One of the things that impressed six-year-old me most about the new family home my parents had just bought was that the property had a name (that and the fact that I would have my own bedroom and would no longer have to share with my baby brother). I'd never known a house with an actual name before but our home had a sign over the gate that read Yaraandoo.  Later, much later, I learned that meant "place of the white gum" which was ideal because there was indeed the most perfect white gum tree in the back garden. It was a stately old thing with a circumference so wide that it would take three of us standing arms outstretched to circle the thing. We all desperately wanted to climb it but the lowest of branches was way out of our reach. It was the type of tree we always imagined should be home to a whole family of koalas (although not once did we ever see one). I say WAS because although my mother still lives in that home, the tree is no longer there. It was chopped down about 30 years ago and while I understand why I am still glad I was out of the country when it happened so didn't have to see it.

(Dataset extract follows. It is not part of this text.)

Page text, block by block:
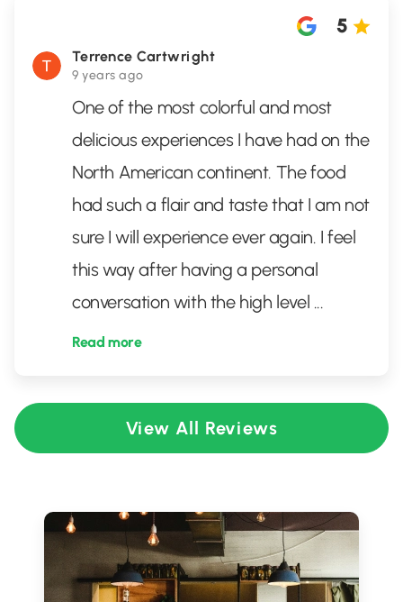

In the end it came down to this. It was the tree or the house and quite possibly its occupants. The ghost gum was huge and very close to the house. The way it swayed in tropical Queensland storms scared the living sh*t out of my mother. The fact that she spent her life raking up the leaves it dropped also gave her the sh*ts, but that wasn't what led to its demise either. That type of tree has the nickname widow maker because of its tendency to drop giant limbs. Our tree had started to do just that and for the safety of all it had to go. As one who had sobbed for weeks when Judy in Seven Little Australians had died under a fallen gum, I knew about the lethal power of the eucalyptus tree but still I lament its passing. The sign is still over the gate but I rather think there should be something more like this carving in a tree on the university campus where I work. Nothing can replace a tree like that but something should be in its place. At least that's what six-year-old me thinks.